:: Problem to solve ::
Taking only the lines of the data below from the line with "self.cells = cells@ [4, 96, 58, 106]" to the line with "# A tibble: 4 x 3 (69, 111)", ends included, write them out exactly and without pictures.

[Items from a dataset]
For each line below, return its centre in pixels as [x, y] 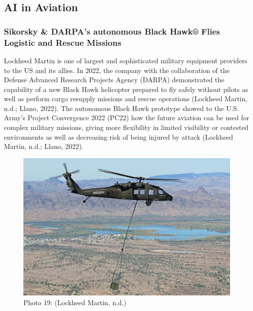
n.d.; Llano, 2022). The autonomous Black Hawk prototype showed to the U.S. [122, 108]
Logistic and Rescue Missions [63, 42]
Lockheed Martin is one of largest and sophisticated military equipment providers [126, 60]
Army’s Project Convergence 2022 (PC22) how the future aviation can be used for [127, 118]
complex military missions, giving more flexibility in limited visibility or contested [126, 127]
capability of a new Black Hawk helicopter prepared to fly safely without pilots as [126, 89]
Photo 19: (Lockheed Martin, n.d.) [75, 302]
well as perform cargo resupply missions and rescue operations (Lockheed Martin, [126, 99]
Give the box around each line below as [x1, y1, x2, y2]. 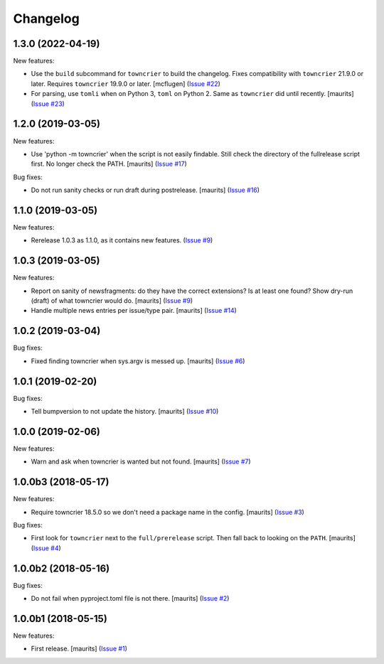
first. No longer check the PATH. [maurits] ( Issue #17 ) [31, 160, 188, 168]
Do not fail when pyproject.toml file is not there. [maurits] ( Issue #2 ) [31, 594, 230, 603]
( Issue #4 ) [31, 544, 62, 552]
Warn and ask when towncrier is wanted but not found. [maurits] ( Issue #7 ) [31, 457, 252, 466]
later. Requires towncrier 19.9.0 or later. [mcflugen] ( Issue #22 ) [31, 79, 220, 88]
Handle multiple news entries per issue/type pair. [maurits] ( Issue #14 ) [31, 306, 238, 315]
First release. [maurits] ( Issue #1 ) [31, 644, 127, 653]
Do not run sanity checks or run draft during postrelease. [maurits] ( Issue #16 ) [31, 186, 260, 195]
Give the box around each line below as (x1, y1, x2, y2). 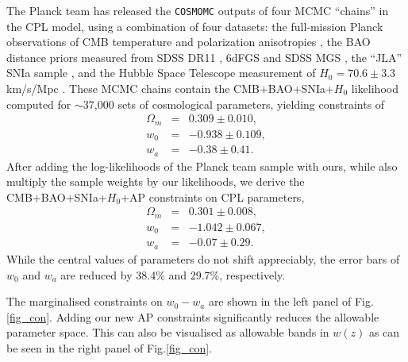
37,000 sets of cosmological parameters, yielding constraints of (83, 95, 385, 112)
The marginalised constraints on (6, 293, 163, 310)
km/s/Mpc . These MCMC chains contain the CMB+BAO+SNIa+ (6, 80, 334, 97)
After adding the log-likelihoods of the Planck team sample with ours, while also (6, 157, 398, 174)
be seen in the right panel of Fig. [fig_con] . (6, 339, 212, 356)
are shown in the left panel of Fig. (208, 293, 374, 310)
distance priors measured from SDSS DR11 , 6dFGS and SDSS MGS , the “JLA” (6, 48, 402, 65)
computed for (6, 95, 71, 112)
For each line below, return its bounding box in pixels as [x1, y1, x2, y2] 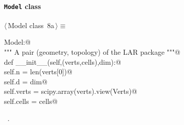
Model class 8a [8, 20, 54, 30]
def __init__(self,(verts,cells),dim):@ [4, 56, 121, 67]
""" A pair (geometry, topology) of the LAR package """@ [4, 47, 180, 57]
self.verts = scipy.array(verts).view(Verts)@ [4, 86, 137, 96]
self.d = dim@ [4, 76, 48, 86]
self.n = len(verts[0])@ [4, 66, 72, 77]
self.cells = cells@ [4, 96, 58, 106]
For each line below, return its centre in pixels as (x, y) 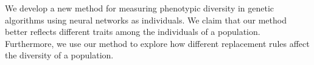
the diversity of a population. (59, 55)
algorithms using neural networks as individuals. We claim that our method (146, 20)
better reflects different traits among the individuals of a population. (133, 32)
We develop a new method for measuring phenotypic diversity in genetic (140, 8)
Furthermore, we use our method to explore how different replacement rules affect (157, 43)
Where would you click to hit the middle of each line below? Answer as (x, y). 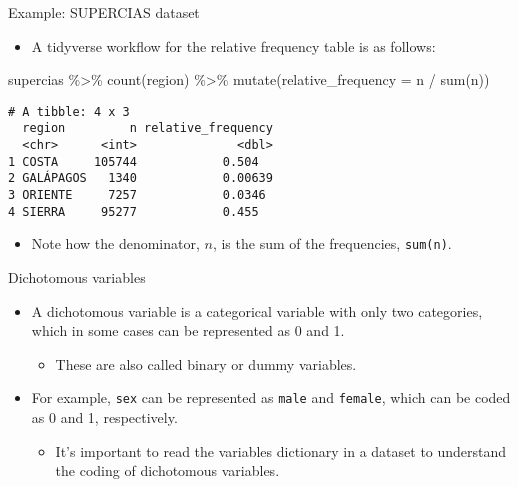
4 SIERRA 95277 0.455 (133, 211)
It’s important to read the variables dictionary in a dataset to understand (281, 450)
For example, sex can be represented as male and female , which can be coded (271, 397)
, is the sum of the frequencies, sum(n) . (332, 243)
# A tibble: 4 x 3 (69, 111)
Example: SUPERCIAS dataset (104, 12)
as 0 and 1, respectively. (104, 417)
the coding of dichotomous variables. (167, 470)
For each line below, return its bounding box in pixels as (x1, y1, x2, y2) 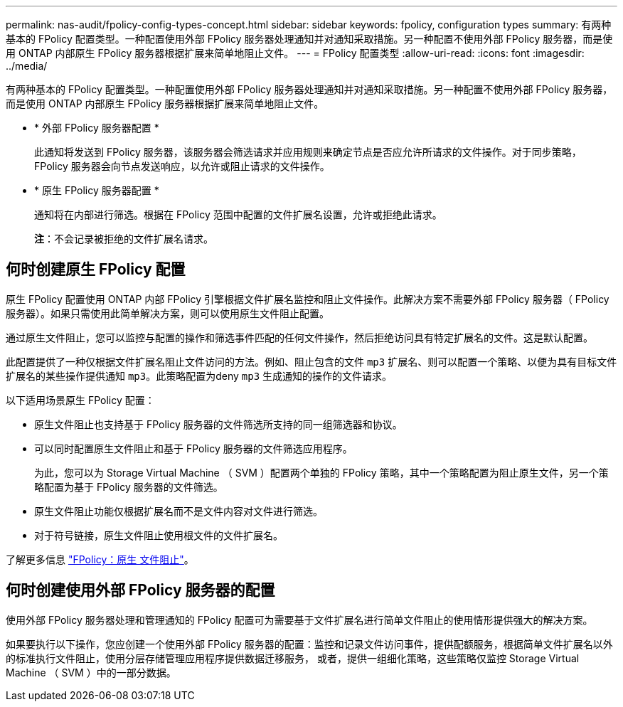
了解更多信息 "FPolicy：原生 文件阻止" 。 (6, 553, 194, 565)
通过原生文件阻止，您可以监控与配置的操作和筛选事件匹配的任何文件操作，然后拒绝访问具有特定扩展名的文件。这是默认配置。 (6, 331, 593, 344)
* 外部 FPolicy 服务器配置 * (34, 122, 159, 134)
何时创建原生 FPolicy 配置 (6, 260, 186, 279)
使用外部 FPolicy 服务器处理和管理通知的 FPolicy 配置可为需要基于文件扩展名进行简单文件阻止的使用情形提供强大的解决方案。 (6, 613, 593, 626)
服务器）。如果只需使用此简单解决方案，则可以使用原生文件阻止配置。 (6, 307, 329, 319)
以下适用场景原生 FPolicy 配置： (6, 393, 155, 406)
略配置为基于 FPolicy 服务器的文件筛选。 (34, 480, 223, 493)
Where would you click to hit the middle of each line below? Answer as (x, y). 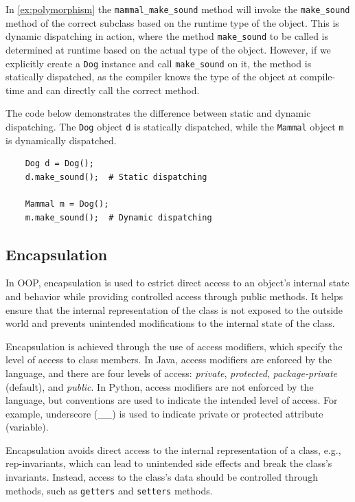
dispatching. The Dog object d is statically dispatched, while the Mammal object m (175, 126)
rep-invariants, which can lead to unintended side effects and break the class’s (169, 463)
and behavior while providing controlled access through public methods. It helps (174, 296)
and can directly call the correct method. (113, 90)
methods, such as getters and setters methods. (109, 490)
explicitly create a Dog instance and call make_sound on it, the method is (159, 63)
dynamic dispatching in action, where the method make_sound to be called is (167, 36)
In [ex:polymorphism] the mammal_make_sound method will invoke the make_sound (178, 9)
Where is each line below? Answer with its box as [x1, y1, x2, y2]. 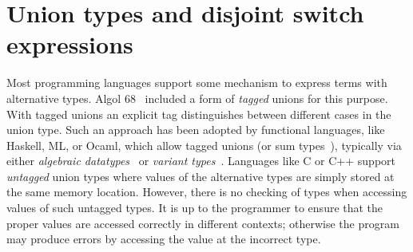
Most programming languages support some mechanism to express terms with [6, 74, 387, 91]
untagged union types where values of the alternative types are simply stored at [6, 167, 395, 184]
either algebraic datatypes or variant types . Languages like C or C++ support [6, 152, 396, 169]
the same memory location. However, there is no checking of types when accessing [6, 183, 407, 200]
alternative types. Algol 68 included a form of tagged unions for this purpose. [6, 89, 388, 106]
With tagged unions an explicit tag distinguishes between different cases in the [6, 105, 391, 122]
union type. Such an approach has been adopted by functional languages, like [6, 121, 385, 138]
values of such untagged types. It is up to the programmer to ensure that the [6, 199, 383, 216]
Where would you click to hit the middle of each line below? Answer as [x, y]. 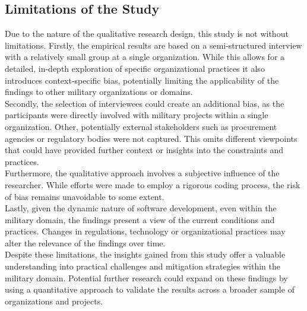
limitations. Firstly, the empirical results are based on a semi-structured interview [153, 45]
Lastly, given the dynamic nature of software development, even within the [141, 208]
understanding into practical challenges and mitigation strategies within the [143, 266]
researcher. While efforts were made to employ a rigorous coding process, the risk [153, 184]
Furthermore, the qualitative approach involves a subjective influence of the [142, 173]
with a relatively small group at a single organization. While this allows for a [145, 57]
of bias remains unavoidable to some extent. [85, 196]
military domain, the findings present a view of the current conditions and [140, 219]
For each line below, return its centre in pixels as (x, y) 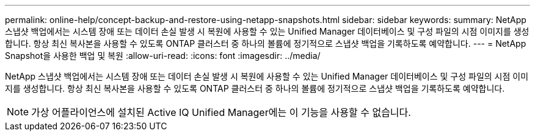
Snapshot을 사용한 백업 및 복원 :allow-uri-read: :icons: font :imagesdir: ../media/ (163, 56)
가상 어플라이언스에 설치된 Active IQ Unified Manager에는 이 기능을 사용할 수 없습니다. (221, 112)
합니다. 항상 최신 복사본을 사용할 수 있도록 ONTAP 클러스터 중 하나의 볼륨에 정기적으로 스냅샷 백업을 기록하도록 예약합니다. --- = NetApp (266, 43)
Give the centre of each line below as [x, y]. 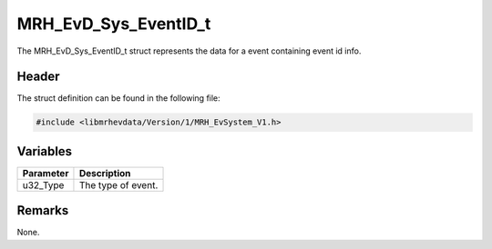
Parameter [46, 173]
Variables [45, 151]
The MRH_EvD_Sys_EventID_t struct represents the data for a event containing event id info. [189, 51]
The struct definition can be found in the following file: [118, 98]
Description [105, 173]
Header [38, 77]
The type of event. [118, 184]
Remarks [43, 210]
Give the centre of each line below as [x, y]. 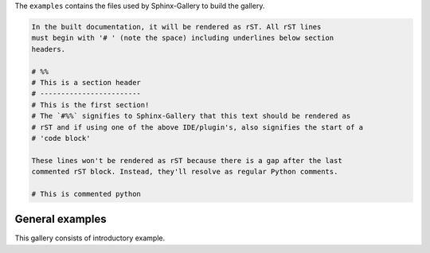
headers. [49, 49]
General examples [61, 219]
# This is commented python [86, 194]
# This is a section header [86, 82]
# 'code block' [61, 138]
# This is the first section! [90, 105]
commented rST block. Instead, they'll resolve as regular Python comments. [185, 172]
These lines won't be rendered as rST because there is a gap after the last [187, 160]
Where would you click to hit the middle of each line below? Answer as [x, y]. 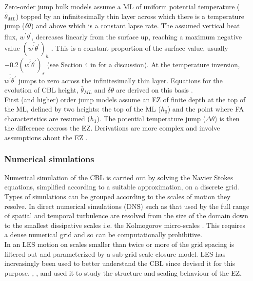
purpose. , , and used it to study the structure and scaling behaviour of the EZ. [123, 272]
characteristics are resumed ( [47, 118]
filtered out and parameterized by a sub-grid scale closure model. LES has [115, 253]
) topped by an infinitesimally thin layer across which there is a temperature [130, 16]
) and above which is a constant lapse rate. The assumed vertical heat [135, 26]
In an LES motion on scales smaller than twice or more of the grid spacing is [119, 244]
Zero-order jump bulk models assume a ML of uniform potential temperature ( [122, 6]
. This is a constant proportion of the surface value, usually [140, 48]
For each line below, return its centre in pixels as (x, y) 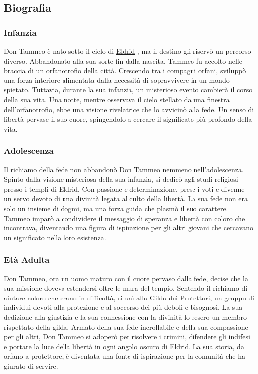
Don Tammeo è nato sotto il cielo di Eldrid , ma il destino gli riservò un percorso (128, 51)
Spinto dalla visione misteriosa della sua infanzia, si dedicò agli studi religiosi (121, 179)
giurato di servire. (31, 365)
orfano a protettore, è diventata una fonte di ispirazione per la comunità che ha (125, 356)
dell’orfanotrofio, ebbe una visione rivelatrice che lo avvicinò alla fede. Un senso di (129, 109)
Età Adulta (27, 260)
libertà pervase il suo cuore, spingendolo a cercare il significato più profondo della (128, 119)
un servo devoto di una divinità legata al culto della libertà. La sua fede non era (126, 198)
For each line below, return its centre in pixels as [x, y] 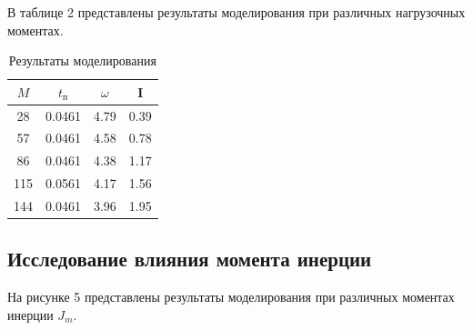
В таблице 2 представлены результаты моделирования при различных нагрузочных [236, 12]
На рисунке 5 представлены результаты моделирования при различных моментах [231, 297]
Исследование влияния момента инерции [190, 259]

:: Task solution ::
self.cells = cells@ [4, 96, 58, 106]
For each line below, return its centre in pixels as (x, y) 
the diversity of a population. (59, 55)
algorithms using neural networks as individuals. We claim that our method (146, 20)
better reflects different traits among the individuals of a population. (133, 32)
We develop a new method for measuring phenotypic diversity in genetic (140, 8)
Furthermore, we use our method to explore how different replacement rules affect (157, 43)
Where would you click to hit the middle of each line below? Answer as (x, y). 
4 SIERRA 95277 0.455 (133, 211)
It’s important to read the variables dictionary in a dataset to understand (281, 450)
For example, sex can be represented as male and female , which can be coded (271, 397)
, is the sum of the frequencies, sum(n) . (332, 243)
# A tibble: 4 x 3 (69, 111)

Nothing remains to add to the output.